Agent Runtime timeout recovery: Agent Runtime deploys can take 5-10 minutes and may exceed command timeouts. If the deploy command is cancelled or times out, the deployment continues server-side. Run agents-cli deploy --status to check progress — poll every 60 seconds until it reports completion or failure.

IMPORTANT: Never run agents-cli deploy without explicit human approval.

**Do NOT run agents-cli infra single-project before deploying.** It is not a prerequisite — agents-cli deploy works on its own.
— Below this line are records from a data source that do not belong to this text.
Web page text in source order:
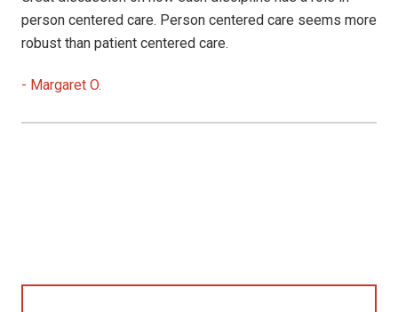
person centered care. Person centered care seems more
robust than patient centered care.
- Margaret O.
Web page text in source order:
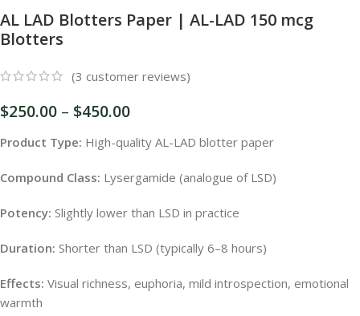
AL LAD Blotters Paper | AL-LAD 150 mcg
Blotters
(3 customer reviews)
$250.00 – $450.00
Product Type: High-quality AL-LAD blotter paper
Compound Class: Lysergamide (analogue of LSD)
Potency: Slightly lower than LSD in practice
Duration: Shorter than LSD (typically 6–8 hours)
Effects: Visual richness, euphoria, mild introspection, emotional
warmth
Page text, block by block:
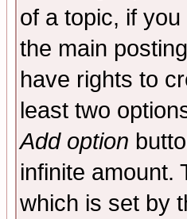
of a topic, if
the main
have rights to
least two
Add option
infinite amount.
which is set by
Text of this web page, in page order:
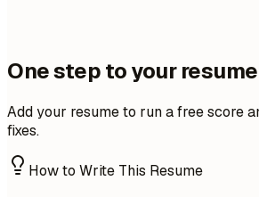
One step to your
Add your resume to run a free score
fixes.
How to Write This Resume
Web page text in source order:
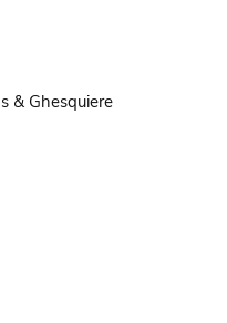
& Ghesquiere
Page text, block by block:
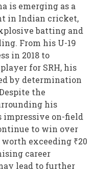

Run it separately if the user needs observability features (prompt-response logging, BigQuery analytics) — see /google-agents-cli-observability.

Single-Project Infrastructure Setup (Optional — Advanced)

agents-cli infra single-project runs terraform apply in deployment/terraform/single-project/. Use this to provision single-project GCP infrastructure without CI/CD (service accounts, IAM bindings, telemetry resources, Artifact Registry). Also useful to test things in a single project before going to production. It is NOT required for deploying.

# Optional — provision infrastructure in a single GCP project

agents-cli infra single-project

Note: agents-cli deploy doesn't automatically use the Terraform-created app_sa. Pass the service account via agents-cli deploy --service-account SA_EMAIL or uv run -m app.app_utils.deploy --service-account SA_EMAIL for Agent Runtime targets.

Deploy Flag Reference

Flag

Description

Targets

--project

GCP project ID

All

--region

GCP region

All

--service-account

Service account email for the deployed agent

All

--secrets

Comma-separated ENV=SECRET or ENV=SECRET:VERSION pairs

Agent Runtime

--update-env-vars

Comma-separated KEY=VALUE environment variables

Agent Runtime, Cloud Run

--agent-identity

Enable agent identity (Preview)

Agent Runtime

--network-attachment

Network attachment resource name for PSC interface (enables private VPC connectivity)

Agent Runtime

--dns-peering-domain

DNS peering domain suffix, e.g. my-internal.corp. (requires --network-attachment)

Agent Runtime

--dns-peering-project

Project ID hosting the Cloud DNS managed zone for DNS peering (requires --network-attachment)

Agent Runtime

--dns-peering-network

VPC network name in the target project for DNS peering (requires --network-attachment)

Agent Runtime

--memory

Memory limit (default: 4Gi)

Cloud Run

--port

Container port

Cloud Run

--iap

Enable Identity-Aware Proxy

Cloud Run

--image

Container image URI (skips source build)

Cloud Run, GKE

--no-wait

Start deployment and return immediately

Agent Runtime, Cloud Run

--status

Check the status of a pending --no-wait deployment

Agent Runtime, Cloud Run

--list

List existing deployments and exit

All

--dry-run / -n

Print what would be executed without running it

All

--no-confirm-project

Skip project confirmation prompt

All

Run agents-cli deploy --help for the full flag reference.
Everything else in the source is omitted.